WHAT IS ICHIKAWA BIONICS?

Ichikawa Bionics is the passion project and brain child of Mikazuki Ichikawa, a graduate from Tohoku University in Sendai. Members of the research group aim to advance prosthetics and bionics into a new age where they’re cheaper and easier to use, but like all new tech, it has to be tested. What better training ground is there than Karakura?

In late 2018 as Karakura’s hospital began experiencing a higher demand for prosthetics, Ichikawa herself reached out to propose a deal. As long as the hospital could offer “test subjects” for her group’s technology, they could have access for a set price of 75,000JPY. If there was any price outside of this range, her grandfather, Tenzo Ichikawa, would cover them with his leftover money from when he was hospital director.

Currently, almost all prosthetics and bionics are sold to the citizens of Karakura purchase these tools from the hospital with no additional costs for the surgery.

WHAT ARE THEY MADE OF? HOW DOES IT WORK?

You may be asking yourself how these things are actually made. How is it that so many people in this town can have such advanced products that look realistic and properly work even in water. Inside of the lab, 3D printers are used to build exact replicas of one’s missing limb. In order to do so, different materials including a mix of carbon fiber and silicone, which keeps the prosthetic lightweight, and polyethylene to allow waterproof qualities and brings its own comfort with how flexible it is. Then the mixture is ran over a mold of the limb. Multiple steps are taken to ensure that the product is the best of its kind and can allow maximum movement. Electrode sensors are placed on the inside of the prosthetic socket joint so that when attached to the body, it can read muscle contracts and send signals for the prosthetic limb to move.

All prosthesis are equipped with 2 nickel-cadmium batteries that can hold charges capable of lasting days at a time with the batteries themselves lasting years at a time. However, it is advised to get them checked annually to prevent any malfunction.

PROSTHETIC MODELS:

All prosthetic limbs work off of the same principal, two computers talking to one another. The computer on the ‘input’ side where the stump is reads the body’s electric signals and tells the ‘output’ where and how to move. It’s much like how you’d microchip a cat and a scanner can read that chip, except it’s your brain waves!



ABOUT THE EYES...

MODEL: OCULAR MOTION VERSION I

After a fundraising campaign by Karakura’s Government, funding has been poured into the creation of a prosthetic eye that can restore the ability to see! Or so was the marketing campaign…
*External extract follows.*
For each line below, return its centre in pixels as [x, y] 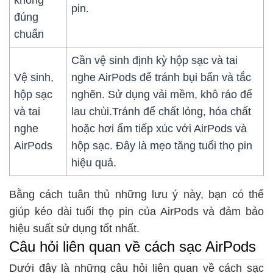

In joint research with Satoshi Tokei, Ichikawa Bionics has released its first wave of visual prostheses to Karakura citizens, functioning as synthetic retinas. These devices consist of two primary components: a surgically-implanted receiver chip and an outer ocular prosthetic that contains a digital receptor similar functionally to a camera. The receptor translates basic visual information into code and sends it to the receiver chip, which converts the information into electrical impulses designed to mimic signals sent along the optic nerve by rods.

While this technology is miraculous to many, there are two glaring limitations to these prostheses: firstly, they require that the patient's optic nerve and preexisting retinal cells remain functionally intact. They cannot restore vision to those who have never been able to see.

Secondarily, due to the chip’s electrical imitation of rod signals, the prostheses only provide scotopic vision. This range of sight is starkly similar to what we perceive in low light conditions, lacking color or fine-tuned detail. An implant that can mimic the behavior of cones, rods’ complementary photoreceptor cells capable of providing visual precision, have not yet been fully developed as a result of their communicative complexity. So long as funding continues, Ichikawa Bionics ensures further development on this project, possibly to allow future models of it to see in full color rather than in black and white.